So obviously that depends. It’s not a hundred percent success, and obviously that depends also on the level of complexity of vulnerabilities and the environment that you’re trying to hack. But we have seen huge spikes of just, like, being able to scan more and more complicated code bases, exploiting more complex vulnerabilities, training them in order to do these exploitations, et cetera. And, you know, just like the recent GPT-5 launch on security and on the offensive side specifically of what models are capable of doing, we have seen a significant jump in their ability to be able to be much more competent across a collection of skills that actually matter a lot around the cyber kill chain.

AI Model Capabilities and Cybersecurity

Dean Meyer: Can you tell us more about that? And obviously, there’s some things that are publicly available, others that are not, but at least on the scorecard and what OpenAI have shared in particular for GPT-5, what are some of the capabilities that you’ve seen that were surprising?

Dan Lahav: We are seeing constant improvement on the ability of models to, for example, have situational awareness on whether they are in a network. And up until a few months ago, the beginning of the year, complete models were unable to do that. They were able to run some operations locally, but they were usually not having situational awareness over what’s happening and what they can activate, even in more limited and constrained scenarios as we put them in. And that’s not the case anymore. So we still sleep very, very easily at night because the level of sophistication is still somewhat limited. But we are finding ourselves trying to create more and more and more complicated scenarios just because there is a huge jump in being able to take more complicated context, as I said before, chain complicated vulnerabilities to one another in order to do multi-step reasoning and exploit. And these are all new skills that going one year back did not exist.

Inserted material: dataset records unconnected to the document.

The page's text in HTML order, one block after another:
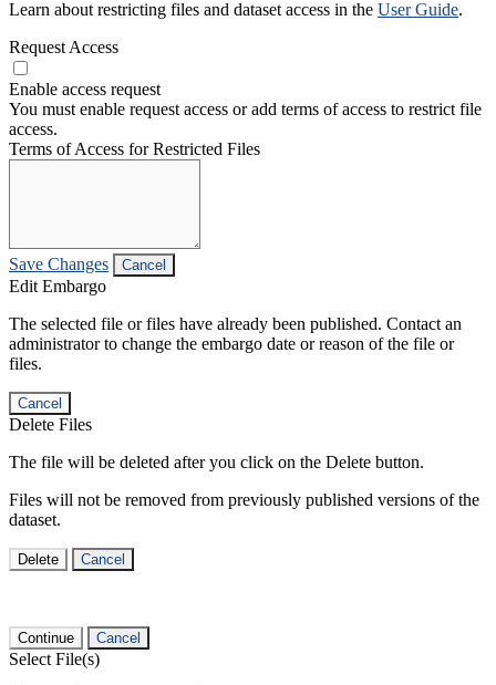
Learn about restricting files and dataset access in the User Guide.
Request Access
Enable access request
You must enable request access or add terms of access to restrict file
access.
Terms of Access for Restricted Files
Save Changes Cancel
Edit Embargo
The selected file or files have already been published. Contact an
administrator to change the embargo date or reason of the file or
files.
Cancel
Delete Files
The file will be deleted after you click on the Delete button.
Files will not be removed from previously published versions of the
dataset.
Delete Cancel
Continue Cancel
Select File(s)
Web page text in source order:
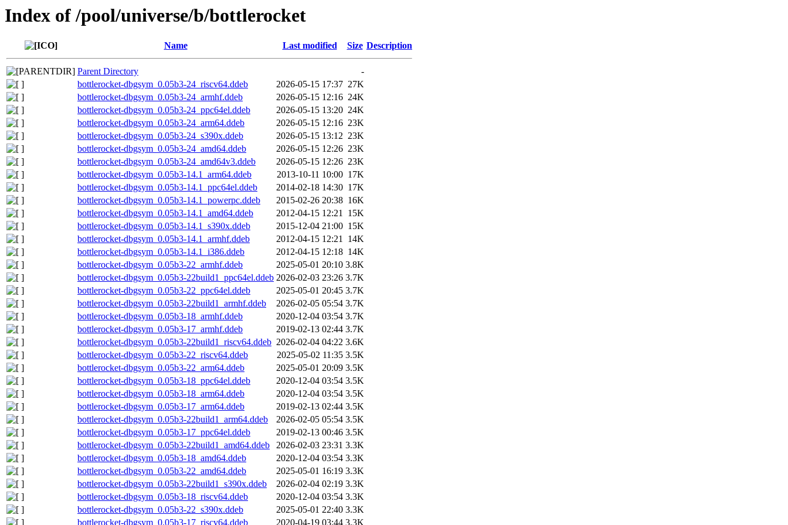
Index of /pool/universe/b/bottlerocket
Name Last modified Size Description
Parent Directory
-
bottlerocket-dbgsym_0.05b3-24_riscv64.ddeb
2026-05-15 17:37 27K
bottlerocket-dbgsym_0.05b3-24_armhf.ddeb
2026-05-15 12:16 24K
bottlerocket-dbgsym_0.05b3-24_ppc64el.ddeb
2026-05-15 13:20 24K
bottlerocket-dbgsym_0.05b3-24_arm64.ddeb
2026-05-15 12:16 23K
bottlerocket-dbgsym_0.05b3-24_s390x.ddeb
2026-05-15 13:12 23K
bottlerocket-dbgsym_0.05b3-24_amd64.ddeb
2026-05-15 12:26 23K
bottlerocket-dbgsym_0.05b3-24_amd64v3.ddeb
2026-05-15 12:26 23K
bottlerocket-dbgsym_0.05b3-14.1_arm64.ddeb
2013-10-11 10:00 17K
bottlerocket-dbgsym_0.05b3-14.1_ppc64el.ddeb
2014-02-18 14:30 17K
bottlerocket-dbgsym_0.05b3-14.1_powerpc.ddeb
2015-02-26 20:38 16K
bottlerocket-dbgsym_0.05b3-14.1_amd64.ddeb
2012-04-15 12:21 15K
bottlerocket-dbgsym_0.05b3-14.1_s390x.ddeb
2015-12-04 21:00 15K
bottlerocket-dbgsym_0.05b3-14.1_armhf.ddeb
2012-04-15 12:21 14K
bottlerocket-dbgsym_0.05b3-14.1_i386.ddeb
2012-04-15 12:18 14K
bottlerocket-dbgsym_0.05b3-22_armhf.ddeb
2025-05-01 20:10 3.8K
bottlerocket-dbgsym_0.05b3-22build1_ppc64el.ddeb 2026-02-03 23:26 3.7K
bottlerocket-dbgsym_0.05b3-22_ppc64el.ddeb
2025-05-01 20:45 3.7K
bottlerocket-dbgsym_0.05b3-22build1_armhf.ddeb
2026-02-05 05:54 3.7K
bottlerocket-dbgsym_0.05b3-18_armhf.ddeb
2020-12-04 03:54 3.7K
bottlerocket-dbgsym_0.05b3-17_armhf.ddeb
2019-02-13 02:44 3.7K
bottlerocket-dbgsym_0.05b3-22build1_riscv64.ddeb 2026-02-04 04:22 3.6K
bottlerocket-dbgsym_0.05b3-22_riscv64.ddeb
2025-05-02 11:35 3.5K
bottlerocket-dbgsym_0.05b3-22_arm64.ddeb
2025-05-01 20:09 3.5K
bottlerocket-dbgsym_0.05b3-18_ppc64el.ddeb
2020-12-04 03:54 3.5K
bottlerocket-dbgsym_0.05b3-18_arm64.ddeb
2020-12-04 03:54 3.5K
bottlerocket-dbgsym_0.05b3-17_arm64.ddeb
2019-02-13 02:44 3.5K
bottlerocket-dbgsym_0.05b3-22build1_arm64.ddeb
2026-02-05 05:54 3.5K
bottlerocket-dbgsym_0.05b3-17_ppc64el.ddeb
2019-02-13 00:46 3.5K
bottlerocket-dbgsym_0.05b3-22build1_amd64.ddeb
2026-02-03 23:31 3.3K
bottlerocket-dbgsym_0.05b3-18_amd64.ddeb
2020-12-04 03:54 3.3K
bottlerocket-dbgsym_0.05b3-22_amd64.ddeb
2025-05-01 16:19 3.3K
bottlerocket-dbgsym_0.05b3-22build1_s390x.ddeb
2026-02-04 02:19 3.3K
bottlerocket-dbgsym_0.05b3-18_riscv64.ddeb
2020-12-04 03:54 3.3K
bottlerocket-dbgsym_0.05b3-22_s390x.ddeb
2025-05-01 22:40 3.3K
bottlerocket-dbgsym_0.05b3-17_riscv64.ddeb
2020-04-19 03:44 3.3K

Dean Meyer: You guys are trusted partners by many of the labs, including Anthropic, including OpenAI, including Google DeepMind. You work very closely with them for quite some time at this point. Why did you take the approach of working—kind of embedding yourselves within the labs as opposed to, I don’t know, selling directly to an enterprise right now?

Dan Lahav: There are multiple companies that are doing AI security. We are pioneering a category of the market that we call “frontier AI security,” and we think it’s fundamentally different. And the core thing is actually very simple: The rate of progress and the rate of adoption of models change so many things at the same time that while traditional security tends to be somewhat reactive in nature, here we need a very aggressive, proactive approach. In markets that are dominated by a rate of innovation that is frankly unmatched, I think, unparalleled in human history, we think it’s more interesting to take a temporal niche of the market, that is to say, focus on the first group of people or organizations that are about to experience a problem—so the labs, because they are the contenders to create the most advanced and increasingly sophisticated AI models in the world—work very closely in order to just see firsthand the kinds of problems that are going to emerge and utilize that in order to have a clear and crisp understanding of what’s going to come six, twelve, twenty-four months ahead of time, such that we can be prepared at a moment where general deployers are going to need to be in a situation of embedding these advanced models and already have solutions that are going to be relevant for them.

Sonya Huang: Given the rapid pace of progress in the foundation model side of the world, if you’re at one of these model companies—and I think the people there are sincere, they want to do good for the world, they now know their models are capable of being used for extreme harm and cyber attacks as well, what do you do about that conundrum? And I remember—so we’ve been working with OpenAI since 2021. I remember back in those days, every enterprise user of the API past some volume had to be manually approved for their use case in order to even access the API. It feels like the ship has sailed of anybody anywhere will be able to access some of these models. And so how can you make the models sort of secure by design if you’re in one of these foundation model seats right now?

Dan Lahav: I think it’s a great question. One thing on the premise of the question, I think that at least right now, at the moment in time in which we’re in, the ability of models to actually do extreme harm, you know, it exists in potentially some use cases, but at least in cyber, I think we’re not there just yet. And that matters.

And just to be really sharp on what I mean here, models can clearly be used in order to do harm, but there is a distinction between harm and extreme harm that should be made. Harm would be an example of using a model in order to fool the senior citizen and in order to just steal money from them, so just like scaling up phishing operations. That can happen easily right now. Extreme harm, in my view, would be something along the lines of taking down multiple parts of critical infrastructure in the United States at once, that you can take full cities off the grid, making hospitals not work. Models are not there yet.

And that’s not me nitpicking on the question. I actually think it matters quite a lot, because how much time we have to prepare to a world where models that are that capable actually dominate the strategies that we can take on the defensive side. Because our view is that the first thing that we should do, just like a first order thing, is be able to monitor and have a view of what’s going to come, such that we’ll have an ability to have a much higher resolution discussion of which capabilities are progressing, at which pace they are progressing, should we expect them to continue to progress at this pace or accelerate in the future? And that dictates the order of and the priority of some defenses, when we’re going to embed them, whether we should embed them, et cetera. And if we get this wrong, I also think it’s unfair to the companies and to the world as well, because AI also has, like, so much potential to do good that if we deploy a lot of some defenses that may chip away from productivity ahead of time, we’re also doing real harm to just innovation and the world at large. And it’s a very delicate balance to strike.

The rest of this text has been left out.